Rania tengah sibuk menyantap mie ayam pedes sedang yang menemani sore itu kala vibrasi teleponnya memekik. Gadis itu segera meneliti, dan melihat nama my Jo tertera memenuhi layar ponselnya. Dengan ragu gadis itu mengangkat telepon yang, rupanya Jovan sore ini datang ke rumah sakit niat khusus menjemput kekasihnya. Entahlah angin segar apa yang membuat laki-laki itu tumben-tumbenan menghampiri, Rania justru takut bila Rayyan memergokinya. Apalagi pria itu banyak pasang mata di rumah sakit ini.
"Siapa Ra, kok nggak diangkat?" tanya Asa demi mendapati sahabatnya hanya menatap dengan ragu.
"Jo, Sa, dia mau jemput," jawab Rania sembari beralih menatap deretan pesan yang terkirim dari kekasihnya.
"Cie ... mau ketemuan nih, roman-tomannya kencan," goda Asa mengerling.
"Astaga! Jo udah di depan," pekik Rania gusar.
"Beneran? Ya udah samperin gih, atau suruh masuk aja nemuin di kantin, makanan lo kan belum datang."
"Ish ... lama amad mikirnya, itu angkat dong telepon tuh."
Lama tidak ada balasan membuat Jovan kembali meneleponya. Rania pun mengatakan jujur dan benar saja, pria itu langsung menghampiri dengan semangat. Entahlah, perasaan Rania sekarang malah yang waswas karena takut arayyan melihat Jovan di sana dan berimbas pada kelangsungan hidupnya.
"Hallo sayang!" sapa Jovan menghampiri Rania. Tersenyum dengan manis dan duduk di samping Rania.
"Hai, Sa, lama tidak bertemu," ucapnya sembari mengangguk sopan.
"Apa kabar Jo, lo jarang nongol sih, lama juga ya tidak saling sapa," jawabnya kalem.
"Gue gabung nggak pa-pa kan ya?"
"Nggak pa-pa lah, aman. Rania juga baru pesen, iya kan beb."
"Iya, kamu mau pesen apa?" tanya Rania berusaha tenang. Entah mengapa ia kepikiran dengan Dokter Rayyan yang tadi sempat menyuruhnya menunggu dirinya pulang.

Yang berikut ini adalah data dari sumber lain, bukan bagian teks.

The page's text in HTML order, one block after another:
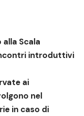
Scala
introduttivi
ai
nel
in caso di
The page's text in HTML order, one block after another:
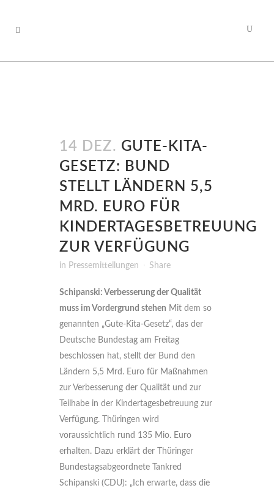
14 DEZ. GUTE-KITA-
GESETZ: BUND
STELLT LÄNDERN 5,5
MRD. EURO FÜR
KINDERTAGESBETREUUNG
ZUR VERFÜGUNG
in Pressemitteilungen Share
Schipanski: Verbesserung der Qualität
muss im Vordergrund stehen Mit dem so
genannten „Gute-Kita-Gesetz“, das der
Deutsche Bundestag am Freitag
beschlossen hat, stellt der Bund den
Ländern 5,5 Mrd. Euro für Maßnahmen
zur Verbesserung der Qualität und zur
Teilhabe in der Kindertagesbetreuung zur
Verfügung. Thüringen wird
voraussichtlich rund 135 Mio. Euro
erhalten. Dazu erklärt der Thüringer
Bundestagsabgeordnete Tankred
Schipanski (CDU): „Ich erwarte, dass die
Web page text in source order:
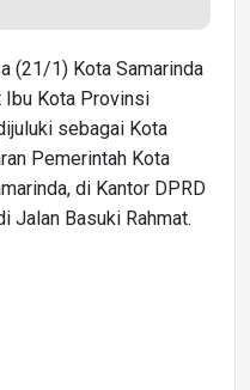
(21/1) Kota Samarinda
Ibu Kota Provinsi
sebagai Kota
Pemerintah Kota
di Kantor DPRD
Jalan Basuki Rahmat.
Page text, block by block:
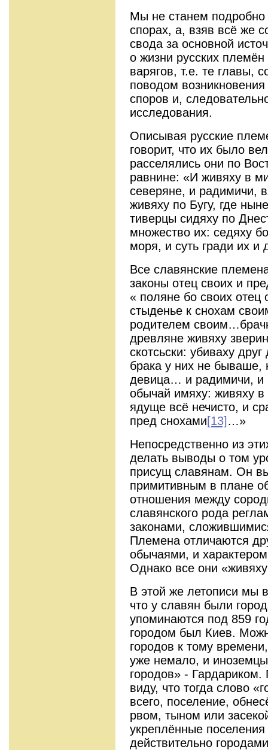
Мы не станем подробно
спорах, а, взяв всё же
свода за основной
о жизни русских
варягов, т.е. те главы,
поводом
споров и,
исследования.
Описывая русские
говорит, что их было
расселялись они по
равнине: «И живяху в
северяне, и радимичи,
живяху по Бугу, где
тиверцы сидяху по
множество их: седяху
моря, и суть гради их и
Все славянские
законы отец своих и
« поляне бо своих отец
стыденье к снохам
родителем
древляне живяху
скотсьски: убиваху
брака у них не бываше,
девица… и радимичи, и
обычай имяху: живяху в
ядуще всё нечисто, и
пред снохами[13] …»
Непосредственно из
делать выводы о том
присущ славянам. Он
примитивным в плане
отношения между
славянского рода
законами,
Племена отличаются
обычаями, и
Однако все они
В этой же летописи мы
что у славян были
упоминаются под 859
городом был Киев.
городов к тому
уже немало, и
городов» -
виду, что тогда слово
всего, поселение,
рвом, тыном или
укреплённые
действительно городами
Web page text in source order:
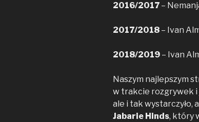
2016/2017 –
2017/2018 – Ivan
2018/2019 – Ivan
Naszym najlepszym
w trakcie rozgrywek i
ale i tak wystarczyło,
Jabarie Hinds, który
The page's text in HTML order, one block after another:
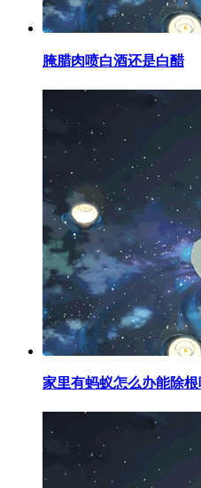
​腌腊肉喷白酒还是白醋
家里有蚂蚁怎么办能除根
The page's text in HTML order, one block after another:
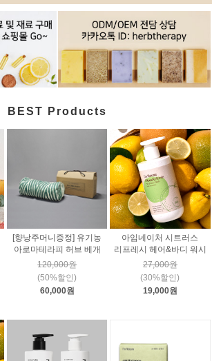
BEST Products
[향낭주머니증정] 유기농
아로마테라피 허브 베개
120,000원
(50%할인)
60,000원
아임네이처 시트러스
리프레시 헤어&바디 워시
27,000원
(30%할인)
19,000원
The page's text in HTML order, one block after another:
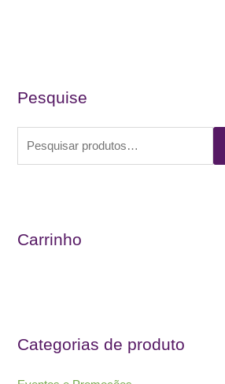
Pesquise
p
Carrinho
Categorias de produto
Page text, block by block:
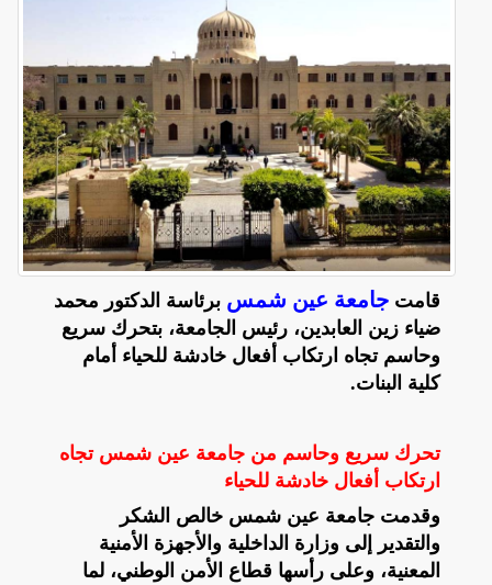
قامتجامعة عين شمس برئاسة الدكتور محمد
ضياء زين العابدين، رئيس الجامعة، بتحرك سريع
وحاسم تجاه ارتكاب أفعال خادشة للحياء أمام
كلية البنات.
تحرك سريع وحاسم من جامعة عين شمس تجاه
ارتكاب أفعال خادشة للحياء
وقدمت جامعة عين شمس خالص الشكر
والتقدير إلى وزارة الداخلية والأجهزة الأمنية
المعنية، وعلى رأسها قطاع الأمن الوطني، لما

"Nggak kok, nanti aja. Nungguin kamu aja, kamu pasti capek banget 'kan hari ini. Tenang sayang, aku nggak akan ngajak jalan, aku main aja ke kostnya temenin kamu."
Rania mengangguk dengan senyuman, saat Jovan mengelus rambut kekasihnya dengan sayang, seseorang dari sudut arah lainnya menyorot tajam ke arah keduanya.